Euthyroid hyperthyroxinemia is defined as a condition in which the serum total thyroxine (T4) and triiodothyronine (T3) concentrations are increased, but the thyroid-stimulating hormone (TSH) concentration is normal and there are no clinical signs or symptoms of thyroid dysfunction. These changes may be transient or persistent. 
In the past, euthyroid hyperthyroxinemia was a diagnostic challenge and many patients were inappropriately treated for thyroid disease. Today, serum TSH is a screening test for thyroid function, and a normal TSH value should not be followed by measurement of total T4. In these circumstances, euthyroid hyperthyroxinemia frequently remains undetected with no harm to the patients.
Both thyroxine (T4) and triiodothyronine (T3) circulate in the blood bound to the following three different binding proteins:
Thyroxine-binding globulin (TBG)
Thyroxine-binding prealbumin (TBPA), or transthyretin (TTR)
Approximately 99.97% of circulating T4 and 99.7% of circulating T3 are bound to these proteins. TBG carries 75% of the circulating T4 and T3, owing to its high affinity. TBPA binds to only approximately 15% of the hormones (mostly T4), and albumin binds to the remaining 10%. In comparison, T3 is less avidly bound to TBG and TBPA.

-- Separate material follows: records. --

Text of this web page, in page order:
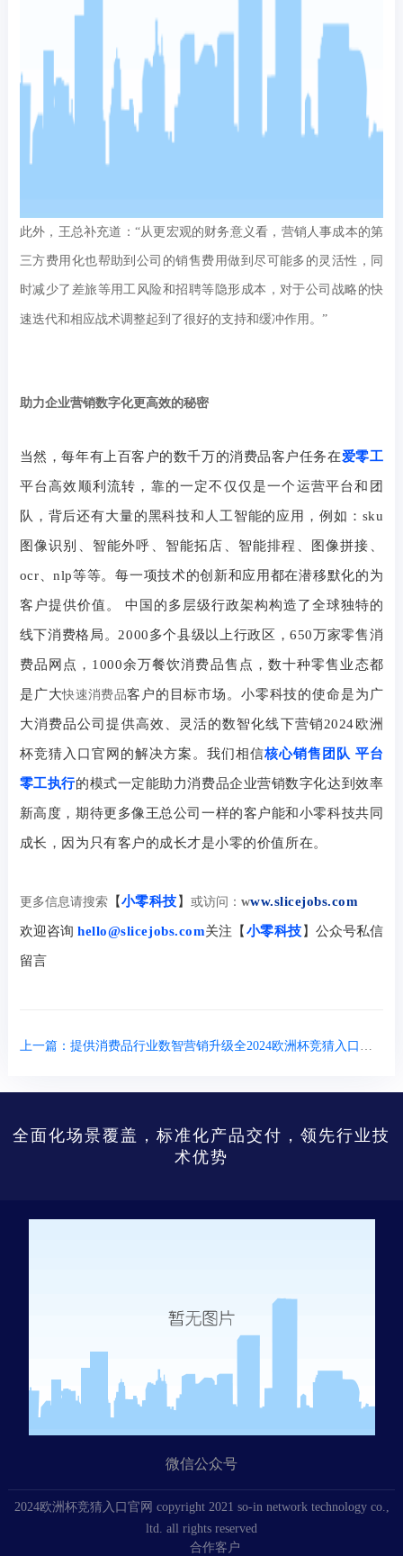
此外，王总补充道： “从更宏观的财务意义看，营销人事成本的第
三方费用化也帮助到公司的销售费用做到尽可能多的灵活性，同
时减少了差旅等用工风险和招聘等隐形成本，对于公司战略的快
速迭代和相应战术调整起到了很好的支持和缓冲作用。”
助力企业营销数字化更高效的秘密
当然，每年有上百客户的数千万的消费品客户任务在爱零工
平台高效顺利流转，靠的一定不仅仅是一个运营平台和团
队，背后还有大量的黑科技和人工智能的应用，例如： sku
图像识别、智能外呼、智能拓店、智能排程、图像拼接、
ocr 、nlp等等。每一项技术的创新和应用都在潜移默化的为
客户提供价值。
中国的多层级行政架构构造了全球独特的
线下消费格局。 2000多个县级以上行政区，650万家零售消
费品网点， 1000余万餐饮消费品售点，数十种零售业态都
是广大快速消费品客户的目标市场。小零科技的使命是为广
大消费品公司提供高效、灵活的数智化线下营销2024欧洲
杯竞猜入口官网的解决方案。我们相信核心销售团队 平台
零工执行的模式一定能助力消费品企业营销数字化达到效率
新高度，期待更多像王总公司一样的客户能和小零科技共同
成长，因为只有客户的成长才是小零的价值所在。
更多信息请搜索【小零科技】 或访问： www.slicejobs.com
欢迎咨询 hello@slicejobs.com关注【小零科技】公众号私信
留言
上一篇：提供消费品行业数智营销升级全2024欧洲杯竞猜入口官网的解决方案，「爱零工」完成pre-c轮融资，百度战略领投小零科技旗下企业服务平台【爱零工】近日获得百度pre-c轮战略投资。
全面化场景覆盖，标准化产品交付，领先行业技
术优势
微信公众号
2024欧洲杯竞猜入口官网 copyright 2021 so-in network technology co.,
ltd. all rights reserved
合作客户

Serum total T4 and T3 assays measure both bound and free (unbound) hormone. As a result, factors that alter binding protein concentrations have profound effects on serum total T4 and T3 concentrations even though serum free T4 and T3 do not change and the patient is euthyroid.
The various causes of hyperthyroxinemia in patients who are euthyroid are listed in Causes. Among them, the most common cause is an increase in the levels of serum binding proteins
Because this condition is characterized by a number of different disorders, its true prevalence is unknown. However, among the hereditary conditions, familial dysalbuminemic hyperthyroxinemia (FDH) is the most common cause of inherited elevation of serum T4 in white populations and its prevalence rate is 0.08-0.17%. Rare occurrences of FDH have also been reported in a Japanese and Chinese families. [2, 3]
Most of the conditions resulting in euthyroid hyperthyroxinemia do not have any adverse clinical outcomes.
No race predilection exists in nonhereditary euthyroid hyperthyroxinemia. Familial dysalbuminemic hyperthyroxinemia (FDH) is a genetic disorder, most often occurring in patients of Latino and Portuguese background. Rare cases of FDH in Japanese and Chinese families have been reported [2, 3] ; no cases of FDH have been reported in the African American population.
No sex predilection exists for any of the conditions (except those associated with pregnancy).